基于氧化石墨烯（GO）纳米片修饰的ZnO纳米颗粒制备载体用于高效固定化皱褶假丝酵母脂肪酶

Preparation of Carriers Based on ZnO Nanoparticles Decorated on Graphene Oxide (GO) Nanosheets for Efficient Immobilization of Lipase from Candida rugosa.

作者信息

Zhang Shan, Shi Jie, Deng Qianchun, Zheng Mingming, Wan Chuyun, Zheng Chang, Li Ya, Huang Fenghong

机构信息

Hubei Key Laboratory of Lipid Chemistry and Nutrition, Oil Crops and Lipids Process Technology National & Local Joint Engineering Laboratory, Key Laboratory of Oilseeds Processing, Ministry of Agriculture, Oil Crops Research Institute, Chinese Academy of Agricultural Sciences, Wuhan 430062, China.

出版信息

Molecules. 2017 Jul 19;22(7):1205. doi: 10.3390/molecules22071205.

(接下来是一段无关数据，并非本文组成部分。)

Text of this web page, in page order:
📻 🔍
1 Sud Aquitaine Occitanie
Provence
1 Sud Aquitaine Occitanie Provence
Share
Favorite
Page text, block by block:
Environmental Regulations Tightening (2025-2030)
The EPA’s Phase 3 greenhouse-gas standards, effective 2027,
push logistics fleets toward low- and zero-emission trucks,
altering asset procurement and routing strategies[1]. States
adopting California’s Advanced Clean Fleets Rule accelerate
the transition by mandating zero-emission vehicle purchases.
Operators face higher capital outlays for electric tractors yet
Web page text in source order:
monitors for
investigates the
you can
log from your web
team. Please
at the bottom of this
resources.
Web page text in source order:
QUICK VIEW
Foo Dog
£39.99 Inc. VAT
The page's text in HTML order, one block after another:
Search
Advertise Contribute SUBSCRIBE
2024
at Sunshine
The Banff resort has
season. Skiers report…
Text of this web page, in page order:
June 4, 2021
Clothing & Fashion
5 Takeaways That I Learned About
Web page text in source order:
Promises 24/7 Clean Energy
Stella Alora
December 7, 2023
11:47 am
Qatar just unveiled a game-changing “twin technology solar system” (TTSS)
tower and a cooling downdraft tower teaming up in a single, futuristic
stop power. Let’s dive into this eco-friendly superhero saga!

DOI:10.3390/molecules22071205

PMID:28753931

原文链接:https://pmc.ncbi.nlm.nih.gov/articles/PMC6152098/

Abstract

Herein, a promising carrier, graphene oxide (GO) decorated with ZnO nanoparticles, denoted as GO/ZnO composite, has been designed and constructed. This carrier was characterized by X-ray powder diffraction, scanning electron microscopy, Fourier transform infrared spectroscopy and thermogravimetry. Then, lipase (CRL) was immobilized onto the GO-based materials via physical adsorption. Our results indicated that the lipase loading amount on the GO/ZnO composites was about 73.52 mg of protein per g. In the activity assay, the novel immobilized lipase GO/ZnO@CRL, exhibited particularly excellent performance in terms of thermostability and reusability. Within 30 min at 50 °C, the free lipase, GO@CRL and ZnO@CRL had respectively lost 64%, 62% and 41% of their initial activity. However, GO/ZnO@CRL still retained its activity of 63% after 180 min at 50 °C. After reuse of the GO/ZnO@CRL 14 times, 90% of the initial activity can be recovered. Meanwhile, the relative activity of GO@CRL and ZnO@CRL was 28% and 23% under uniform conditions. Hence, GO-decorated ZnO nanoparticles may possess great potential as carriers for immobilizing lipase in a wide range of applications.

摘要

在此，一种有前景的载体——用氧化锌纳米颗粒修饰的氧化石墨烯（GO），即GO/ZnO复合材料，已被设计并构建出来。该载体通过X射线粉末衍射、扫描电子显微镜、傅里叶变换红外光谱和热重分析进行了表征。然后，通过物理吸附将脂肪酶（CRL）固定在基于GO的材料上。我们的结果表明，GO/ZnO复合材料上脂肪酶的负载量约为每克73.52毫克蛋白质。在活性测定中，新型固定化脂肪酶GO/ZnO@CRL在热稳定性和可重复使用性方面表现出特别优异的性能。在50℃下30分钟内，游离脂肪酶、GO@CRL和ZnO@CRL分别丧失了其初始活性的64%、62%和41%。然而，GO/ZnO@CRL在50℃下180分钟后仍保留其63%的活性。GO/ZnO@CRL重复使用14次后，可恢复90%的初始活性。同时，在相同条件下，GO@CRL和ZnO@CRL的相对活性分别为28%和23%。因此，GO修饰的氧化锌纳米颗粒作为固定化脂肪酶的载体在广泛应用中可能具有巨大潜力。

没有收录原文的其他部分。